New Scientist: Environment posted about a paper entitled “Food-Miles and the Relative Climate Impacts of Food Choices in the US”. It’s also gotten coverage from National Geographic, Mother Jones and other sources. It has been quoted around the blogosphere as a mandate to reduce or eliminate red meat in the name of reducing greenhouse gas emissions (GHG).
Unfortunately, only a lay-person’s version of the paper is available online. The authors were kind enough to send me the original paper in all its science-geek glory.
The paper is very well written and fair. When the author doesn’t really have a dog in the fight, I’m much less suspect of the conclusions. In the original paper, the authors are very careful to point out that their results are, of necessity, based on industry averages for the source data. The inputs about red meat production, therefor, are based on industry standard production practices. For beef production, this means a calf is typically born and raised to weaning on one farm, sold to another producer for growing out on another pasture-based system or grain/forage mix, then finished on a high-grain diet in a concentrated facility.
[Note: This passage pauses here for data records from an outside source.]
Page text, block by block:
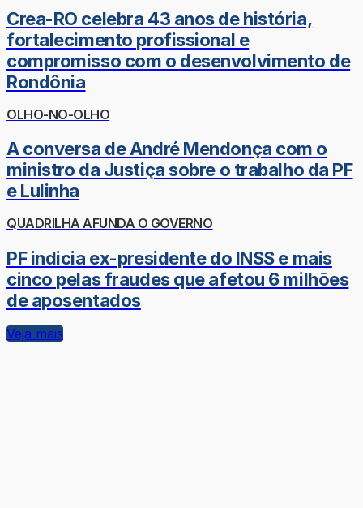
Crea-RO celebra 43 anos de história,
fortalecimento profissional e
compromisso com o desenvolvimento de
Rondônia
OLHO-NO-OLHO
A conversa de André Mendonça com o
ministro da Justiça sobre o trabalho da PF
e Lulinha
QUADRILHA AFUNDA O GOVERNO
PF indicia ex-presidente do INSS e mais
cinco pelas fraudes que afetou 6 milhões
de aposentados
Veja mais
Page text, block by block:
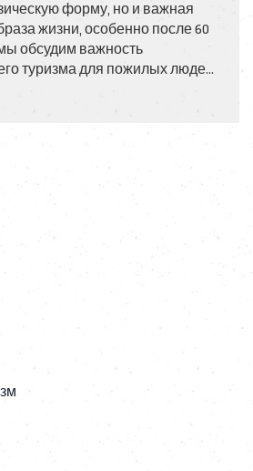
форму, но и важная
жизни, особенно после 60
обсудим важность
туризма для пожилых людей,
проходить и как
для регулярных
интересной и полезной.
в общем
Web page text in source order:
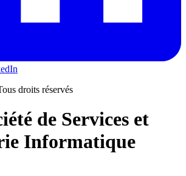
droits réservés
de Services et
Informatique
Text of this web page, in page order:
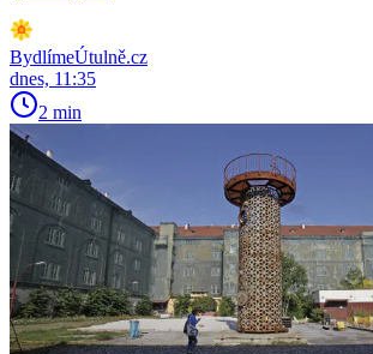
BydlímeÚtulně.cz
dnes, 11:35
2 min
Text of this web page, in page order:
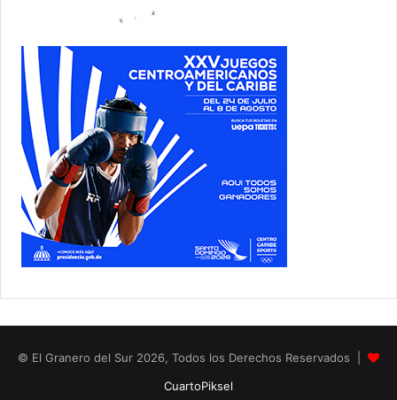
© El Granero del Sur 2026, Todos los Derechos Reservados |
CuartoPiksel
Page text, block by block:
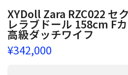
XYDoll Zara RZC022 セ
レラブドール 158cm F
高級ダッチワイフ
¥342,000
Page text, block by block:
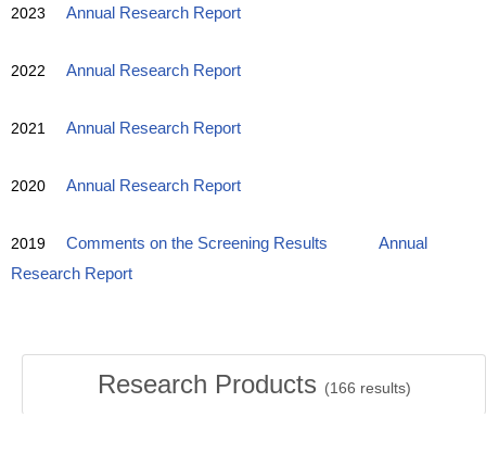
2023 Annual Research Report
2022 Annual Research Report
2021 Annual Research Report
2020 Annual Research Report
2019 Comments on the Screening Results
Annual
Research Report
Research Products (166 results)
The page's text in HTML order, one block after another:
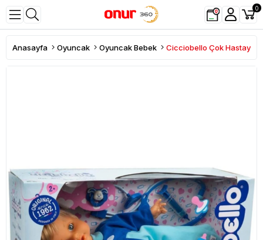
0
Anasayfa Oyuncak Oyuncak Bebek Cicciobello Çok
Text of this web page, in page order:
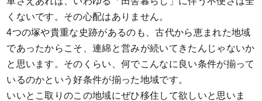
くないです。その心配はありません。
4つの塚や貴重な史跡があるのも、古代から恵まれた地域
であったからこそ、連綿と営みが続いてきたんじゃないか
と思います。そのくらい、何でこんなに良い条件が揃って
いるのかという好条件が揃った地域です。
いいとこ取りのこの地域にぜひ移住して欲しいと思いま
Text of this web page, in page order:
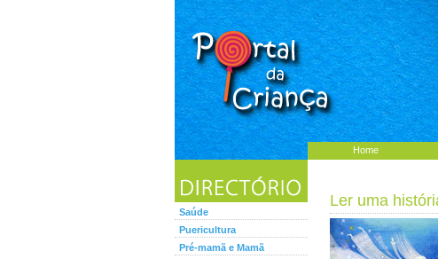
Home
Saúde
Puericultura
Pré-mamã e Mamã
Ler uma
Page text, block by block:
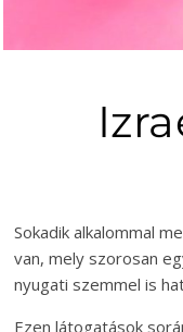
Sokadik alkalommal
van, mely szorosan
nyugati szemmel is
Ezen látogatások
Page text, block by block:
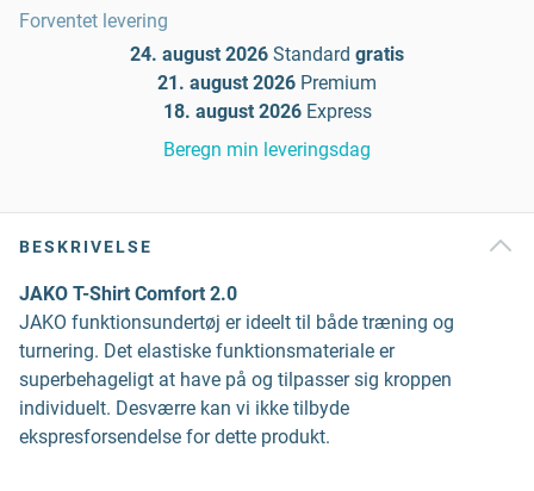
Forventet levering
24. august 2026 Standard gratis
21. august 2026 Premium
18. august 2026 Express
Beregn min leveringsdag
BESKRIVELSE
JAKO T-Shirt Comfort 2.0
JAKO funktionsundertøj er ideelt til både træning og
turnering. Det elastiske funktionsmateriale er
superbehageligt at have på og tilpasser sig kroppen
individuelt. Desværre kan vi ikke tilbyde
ekspresforsendelse for dette produkt.
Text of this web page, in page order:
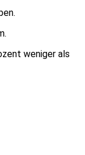
weniger als
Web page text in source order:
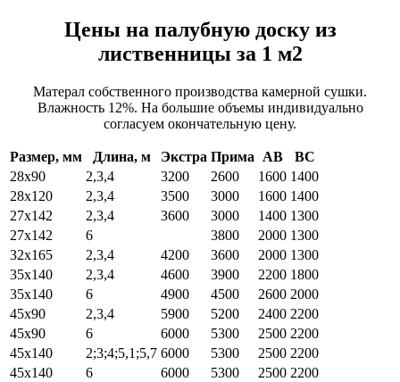
Цены на палубную доску из
лиственницы за 1 м2
Матерал собственного производства камерной сушки.
Влажность 12%. На большие объемы индивидуально
согласуем окончательную цену.
Размер, мм Длина, м Экстра Прима АВ
ВС
28х90
2,3,4 3200 2600 1600 1400
28х120
2,3,4 3500 3000 1600 1400
27х142
2,3,4 3600 3000 1400 1300
27х142
6 3800 2000 1300
32х165
2,3,4 4200 3600 2000 1300
35х140
2,3,4 4600 3900 2200 1800
35х140
6 4900 4500 2600 2000
45х90
2,3,4 5900 5200 2400 2200
45х90
6 6000 5300 2500 2200
45х140
2;3;4;5,1;5,7 6000 5300 2500 2200
45х140
6 6000 5300 2500 2200
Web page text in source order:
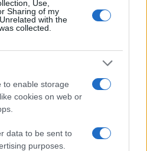
Use,
Sharing of my
with the
collected.
to enable storage
cookies on web or
data to be sent to
purposes.
premiere, napete zgodbe in
počitniški kino
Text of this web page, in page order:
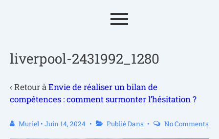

The total GHG footprint of red meat production under this scenario is high compared to other food types.
The “local” component of GHG emission come from the miles the food travels between final production and the point of sale. For red meat, this is a very small portion (9%) of the total GHG emissions. Much of the remaining GHG emissions are the result of transporting feed to the animal.
My argument with blanket conclusions such as “eating red meat is bad for the environment” is that locally produced red meat, or meat produced under production systems such as pasture-based, are not going to have the same impacts. I am attempting to gather unbiased data on relative impacts of tilled food (veggies and cereal grains) versus foods that are produced without tillage. I’ll post on them as I get them.
Eating red meat from a local producer that brings cattle in from all over the country and trucks in feed may not reduce your GHG as much as buying single-ranch, completely pasture-raised beef from across the country. Likewise, red meat from your local producer may be less GHG intense than eggs from a chain natural foods store.
My take-away message from the paper is that “local” is not a silver bullet for reducing your GHG footprint. Neither, however, is elimination of red meat, dairy or other food classes. Similarly, organic may not be less GHG-intense than non-organic (traditional or other alternative). As with many of the issues we discuss here, attention to what you are buying, common sense and an open mind will guide you to wiser choices than any hard-and-fast rule.